Some questions taxpayers should ask to determine whether or not a manufacturing exemption applies include: Is manufacturing defined as the production of TPP? Does TPP include electricity? How narrowly is the manufacturing exemption defined?
Sales tax and energy production
The two largest revenue streams from producing electricity through renewable sources are electricity sales and renewable energy certificates (REC).
The sale of electricity is typically taxable except in states with exemptions. An exemption taxpayers should examine is whether electricity is at retail or for resale. For example, Pennsylvania and Texas exempt electricity sales from sales tax if it is used during the manufacturing process, and Pennsylvania exempts sales tax if electricity is purchased for residential use. Additionally, sales taxes would likely not be imposed on a REC sale. If sold together in a bundled transaction, taxpayers should determine whether the electricity or REC is the true object of the transaction.

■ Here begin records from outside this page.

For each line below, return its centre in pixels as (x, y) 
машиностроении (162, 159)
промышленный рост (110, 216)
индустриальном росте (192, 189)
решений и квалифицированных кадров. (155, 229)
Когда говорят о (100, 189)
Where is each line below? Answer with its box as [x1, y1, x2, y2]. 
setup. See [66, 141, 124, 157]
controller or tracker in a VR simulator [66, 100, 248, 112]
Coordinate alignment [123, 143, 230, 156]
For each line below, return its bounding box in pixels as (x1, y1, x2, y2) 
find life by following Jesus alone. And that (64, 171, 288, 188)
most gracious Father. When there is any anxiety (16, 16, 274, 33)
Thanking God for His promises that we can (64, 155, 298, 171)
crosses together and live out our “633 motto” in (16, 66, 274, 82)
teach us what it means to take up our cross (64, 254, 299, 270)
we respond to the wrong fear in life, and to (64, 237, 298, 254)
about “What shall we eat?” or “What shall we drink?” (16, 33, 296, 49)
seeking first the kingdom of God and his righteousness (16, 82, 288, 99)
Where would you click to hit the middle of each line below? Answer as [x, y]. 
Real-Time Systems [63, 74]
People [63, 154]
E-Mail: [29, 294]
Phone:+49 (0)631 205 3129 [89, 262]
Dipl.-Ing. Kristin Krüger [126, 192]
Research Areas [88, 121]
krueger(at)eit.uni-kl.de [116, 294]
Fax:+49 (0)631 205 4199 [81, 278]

Storing and releasing energy
Taxpayers with battery storage at their facility should determine whether storing and releasing electricity could qualify for a production exemption from sales tax. This also applies for charging electric vehicle batteries. Companies are already in the process of building these charging stations, and states have likewise provided certain exemptions for building and installing electric vehicle charging stations. These companies should consider questions such as whether they will be buying the electricity for resale, who will own the charging equipment, and whether it will be considered a public utility. As more vehicles rely on electricity, states may also begin taxing charging stations at a higher rate.

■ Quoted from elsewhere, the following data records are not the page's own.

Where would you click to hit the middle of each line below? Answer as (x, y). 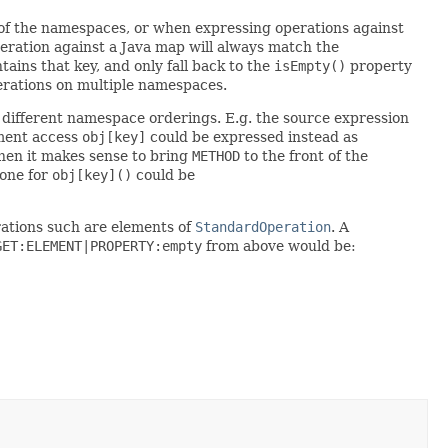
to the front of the (304, 155)
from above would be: (279, 245)
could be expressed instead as (252, 136)
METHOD (216, 155)
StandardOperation (263, 226)
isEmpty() (310, 65)
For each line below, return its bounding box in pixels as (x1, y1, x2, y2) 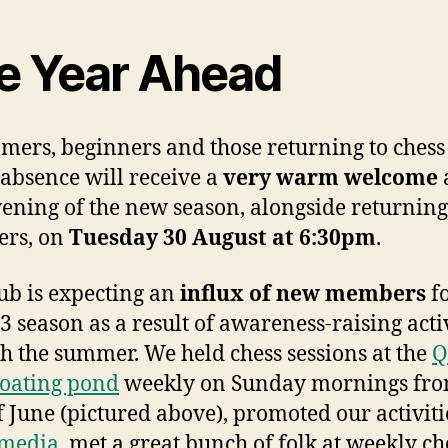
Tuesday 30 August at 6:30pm (69, 224, 376, 252)
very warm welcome (218, 164, 438, 192)
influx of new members (180, 280, 426, 308)
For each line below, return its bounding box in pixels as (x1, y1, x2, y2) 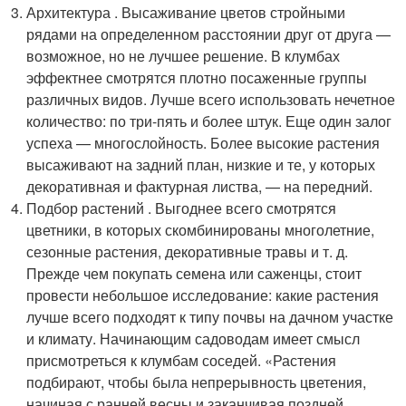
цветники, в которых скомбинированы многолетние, (26, 219, 375, 240)
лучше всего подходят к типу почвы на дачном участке (26, 306, 394, 327)
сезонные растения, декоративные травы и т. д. (26, 241, 349, 262)
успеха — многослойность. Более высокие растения (26, 132, 381, 153)
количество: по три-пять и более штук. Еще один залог (26, 111, 392, 131)
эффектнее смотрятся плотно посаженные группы (26, 67, 368, 88)
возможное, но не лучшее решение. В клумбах (26, 45, 341, 66)
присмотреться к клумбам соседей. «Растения (26, 350, 337, 371)

“The state that aligns its inducements to the publicly stated goals for increased usage of electricity through electric vehicle adoption and increased green energy generation with the environmental, social and governance initiative will likely have a competitive advantage to drive new business and market investment,” Wade and Herzberg wrote.
In order for companies to meet requirements set by states and the federal government, more inducements will likely emerge.